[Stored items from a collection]
....................
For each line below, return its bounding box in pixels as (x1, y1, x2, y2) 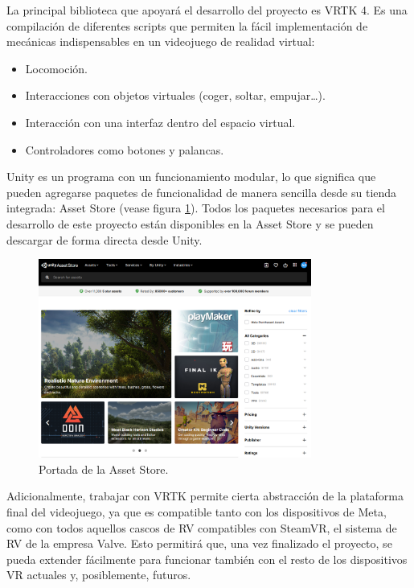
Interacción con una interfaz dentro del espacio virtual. (25, 113, 296, 130)
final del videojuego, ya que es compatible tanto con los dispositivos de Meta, (6, 504, 387, 520)
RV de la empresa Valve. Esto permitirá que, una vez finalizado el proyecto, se (6, 535, 392, 552)
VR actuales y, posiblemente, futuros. (6, 566, 191, 583)
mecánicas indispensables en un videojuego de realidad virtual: (6, 33, 315, 50)
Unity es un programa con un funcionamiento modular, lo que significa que (6, 168, 376, 185)
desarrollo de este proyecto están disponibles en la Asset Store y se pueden (6, 215, 374, 232)
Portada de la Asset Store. (39, 460, 169, 477)
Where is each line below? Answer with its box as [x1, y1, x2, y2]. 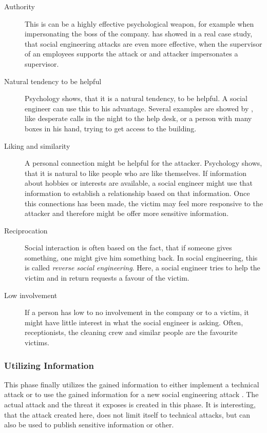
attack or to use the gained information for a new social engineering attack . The [4, 389, 259, 400]
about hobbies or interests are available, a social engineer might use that [25, 178, 253, 188]
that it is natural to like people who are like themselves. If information [25, 167, 247, 178]
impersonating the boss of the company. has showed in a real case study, [25, 28, 253, 39]
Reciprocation [4, 225, 48, 235]
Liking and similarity [4, 140, 70, 151]
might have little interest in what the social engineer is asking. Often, [25, 317, 243, 327]
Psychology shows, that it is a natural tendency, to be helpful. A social [25, 93, 247, 104]
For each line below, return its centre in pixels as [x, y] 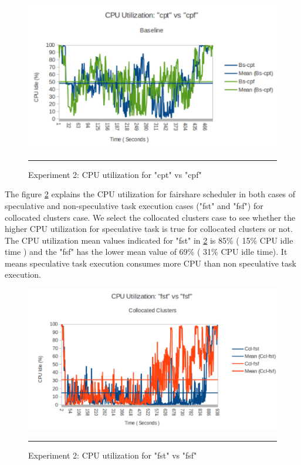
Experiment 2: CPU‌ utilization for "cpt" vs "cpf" [115, 174]
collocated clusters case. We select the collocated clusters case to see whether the [150, 217]
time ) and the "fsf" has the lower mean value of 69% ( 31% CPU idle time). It [146, 252]
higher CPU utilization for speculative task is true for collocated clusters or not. [149, 229]
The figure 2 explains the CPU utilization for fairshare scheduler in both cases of [150, 194]
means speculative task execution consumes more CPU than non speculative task [150, 263]
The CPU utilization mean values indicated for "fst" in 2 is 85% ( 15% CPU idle [149, 240]
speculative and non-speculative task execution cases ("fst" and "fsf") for [134, 205]
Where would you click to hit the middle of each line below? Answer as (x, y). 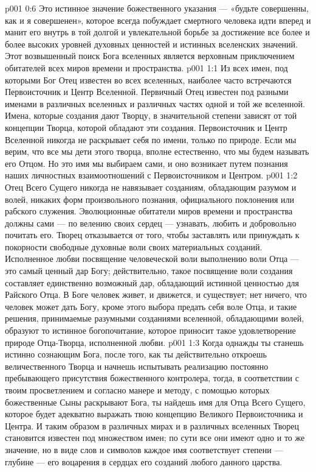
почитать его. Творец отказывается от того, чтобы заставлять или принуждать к (152, 235)
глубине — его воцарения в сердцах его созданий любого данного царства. (144, 461)
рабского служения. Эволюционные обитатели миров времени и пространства (149, 211)
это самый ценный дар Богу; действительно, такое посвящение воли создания (149, 271)
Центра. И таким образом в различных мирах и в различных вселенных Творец (152, 425)
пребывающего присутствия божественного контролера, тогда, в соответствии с (152, 378)
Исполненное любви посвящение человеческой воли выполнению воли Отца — (152, 259)
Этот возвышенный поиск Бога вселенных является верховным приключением (150, 56)
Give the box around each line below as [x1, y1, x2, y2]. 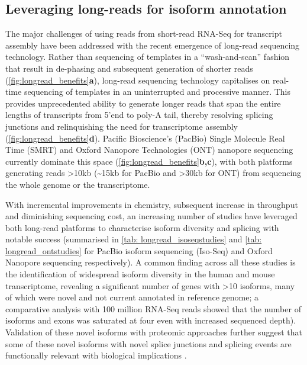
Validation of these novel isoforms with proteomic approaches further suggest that [5, 326, 302, 338]
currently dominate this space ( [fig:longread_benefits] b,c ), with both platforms [5, 155, 293, 167]
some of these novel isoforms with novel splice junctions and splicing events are [5, 337, 292, 350]
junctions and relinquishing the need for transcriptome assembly [5, 120, 238, 132]
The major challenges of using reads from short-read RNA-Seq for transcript [5, 27, 282, 40]
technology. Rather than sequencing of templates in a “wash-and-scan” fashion [5, 50, 290, 63]
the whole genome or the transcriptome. [5, 178, 150, 190]
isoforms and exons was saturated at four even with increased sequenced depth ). [5, 314, 296, 326]
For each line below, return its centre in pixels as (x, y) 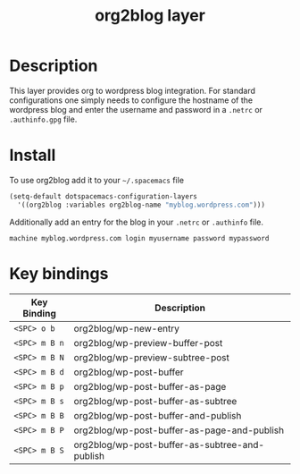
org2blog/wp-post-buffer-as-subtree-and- (169, 444)
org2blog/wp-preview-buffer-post (148, 343)
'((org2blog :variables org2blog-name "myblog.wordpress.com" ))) (142, 205)
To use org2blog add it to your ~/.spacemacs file (97, 180)
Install (33, 155)
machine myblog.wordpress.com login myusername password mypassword (139, 238)
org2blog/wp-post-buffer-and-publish (158, 415)
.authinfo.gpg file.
....................
▶ _Problem statement_
Repeat the data word for word, minus any pictures.

▶ _Completed exercise_
For each line below, return its bounding box in pixels as (x1, y1, x2, y2) 
Interacción con una interfaz dentro del espacio virtual. (25, 113, 296, 130)
final del videojuego, ya que es compatible tanto con los dispositivos de Meta, (6, 504, 387, 520)
RV de la empresa Valve. Esto permitirá que, una vez finalizado el proyecto, se (6, 535, 392, 552)
VR actuales y, posiblemente, futuros. (6, 566, 191, 583)
mecánicas indispensables en un videojuego de realidad virtual: (6, 33, 315, 50)
Unity es un programa con un funcionamiento modular, lo que significa que (6, 168, 376, 185)
desarrollo de este proyecto están disponibles en la Asset Store y se pueden (6, 215, 374, 232)
Portada de la Asset Store. (39, 460, 169, 477)
Where is each line below? Answer with its box as [x1, y1, x2, y2]. 
attack or to use the gained information for a new social engineering attack . The [4, 389, 259, 400]
about hobbies or interests are available, a social engineer might use that [25, 178, 253, 188]
that it is natural to like people who are like themselves. If information [25, 167, 247, 178]
impersonating the boss of the company. has showed in a real case study, [25, 28, 253, 39]
Reciprocation [4, 225, 48, 235]
Liking and similarity [4, 140, 70, 151]
might have little interest in what the social engineer is asking. Often, [25, 317, 243, 327]
Psychology shows, that it is a natural tendency, to be helpful. A social [25, 93, 247, 104]
For each line below, return its centre in pixels as [x, y] 
Experiment 2: CPU‌ utilization for "cpt" vs "cpf" [115, 174]
collocated clusters case. We select the collocated clusters case to see whether the [150, 217]
time ) and the "fsf" has the lower mean value of 69% ( 31% CPU idle time). It [146, 252]
higher CPU utilization for speculative task is true for collocated clusters or not. [149, 229]
The figure 2 explains the CPU utilization for fairshare scheduler in both cases of [150, 194]
means speculative task execution consumes more CPU than non speculative task [150, 263]
The CPU utilization mean values indicated for "fst" in 2 is 85% ( 15% CPU idle [149, 240]
speculative and non-speculative task execution cases ("fst" and "fsf") for [134, 205]
Where would you click to hit the middle of each line below? Answer as (x, y). 
почитать его. Творец отказывается от того, чтобы заставлять или принуждать к (152, 235)
глубине — его воцарения в сердцах его созданий любого данного царства. (144, 461)
рабского служения. Эволюционные обитатели миров времени и пространства (149, 211)
это самый ценный дар Богу; действительно, такое посвящение воли создания (149, 271)
Центра. И таким образом в различных мирах и в различных вселенных Творец (152, 425)
пребывающего присутствия божественного контролера, тогда, в соответствии с (152, 378)
Исполненное любви посвящение человеческой воли выполнению воли Отца — (152, 259)
Этот возвышенный поиск Бога вселенных является верховным приключением (150, 56)
Give the box around each line below as [x1, y1, x2, y2]. 
Validation of these novel isoforms with proteomic approaches further suggest that [5, 326, 302, 338]
currently dominate this space ( [fig:longread_benefits] b,c ), with both platforms [5, 155, 293, 167]
some of these novel isoforms with novel splice junctions and splicing events are [5, 337, 292, 350]
junctions and relinquishing the need for transcriptome assembly [5, 120, 238, 132]
The major challenges of using reads from short-read RNA-Seq for transcript [5, 27, 282, 40]
technology. Rather than sequencing of templates in a “wash-and-scan” fashion [5, 50, 290, 63]
the whole genome or the transcriptome. [5, 178, 150, 190]
isoforms and exons was saturated at four even with increased sequenced depth ). [5, 314, 296, 326]
For each line below, return its centre in pixels as (x, y) 
org2blog/wp-post-buffer-as-subtree-and- (169, 444)
org2blog/wp-preview-buffer-post (148, 343)
'((org2blog :variables org2blog-name "myblog.wordpress.com" ))) (142, 205)
To use org2blog add it to your ~/.spacemacs file (97, 180)
Install (33, 155)
machine myblog.wordpress.com login myusername password mypassword (139, 238)
org2blog/wp-post-buffer-and-publish (158, 415)
.authinfo.gpg file.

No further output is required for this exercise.